* **Work to complete**: Exactly the lines from the one containing "The page's text" through the end of the data, and nothing more, should be retyped; pictures stay out.

(Items listed in a dataset)
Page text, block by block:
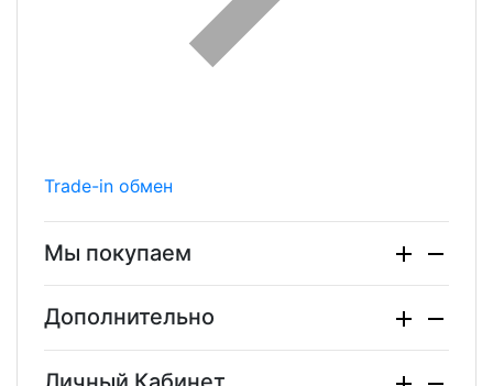
Trade-in обмен
Мы покупаем
Дополнительно
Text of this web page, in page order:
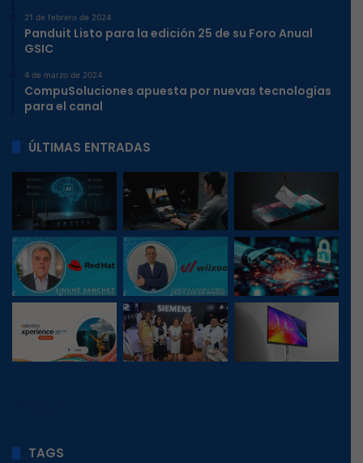
21 de febrero de 2024
Panduit Listo para la edición 25 de su Foro Anual
GSIC
4 de marzo de 2024
CompuSoluciones apuesta por nuevas tecnologías
para el canal
ÚLTIMAS ENTRADAS
TAGS
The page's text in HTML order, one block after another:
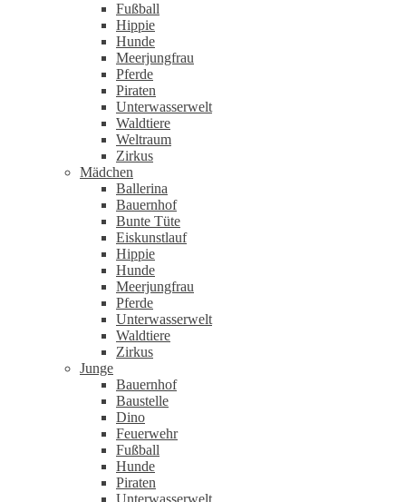
Fußball
Hippie
Hunde
Meerjungfrau
Pferde
Piraten
Unterwasserwelt
Waldtiere
Weltraum
Zirkus
Mädchen
Ballerina
Bauernhof
Bunte Tüte
Eiskunstlauf
Hippie
Hunde
Meerjungfrau
Pferde
Unterwasserwelt
Waldtiere
Zirkus
Junge
Bauernhof
Baustelle
Dino
Feuerwehr
Fußball
Hunde
Piraten
Unterwasserwelt
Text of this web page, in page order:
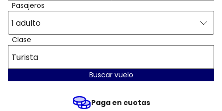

* **Result**:
The page's text in HTML order, one block after another:
Fußball
Hippie
Hunde
Meerjungfrau
Pferde
Piraten
Unterwasserwelt
Waldtiere
Weltraum
Zirkus
Mädchen
Ballerina
Bauernhof
Bunte Tüte
Eiskunstlauf
Hippie
Hunde
Meerjungfrau
Pferde
Unterwasserwelt
Waldtiere
Zirkus
Junge
Bauernhof
Baustelle
Dino
Feuerwehr
Fußball
Hunde
Piraten
Unterwasserwelt
Text of this web page, in page order:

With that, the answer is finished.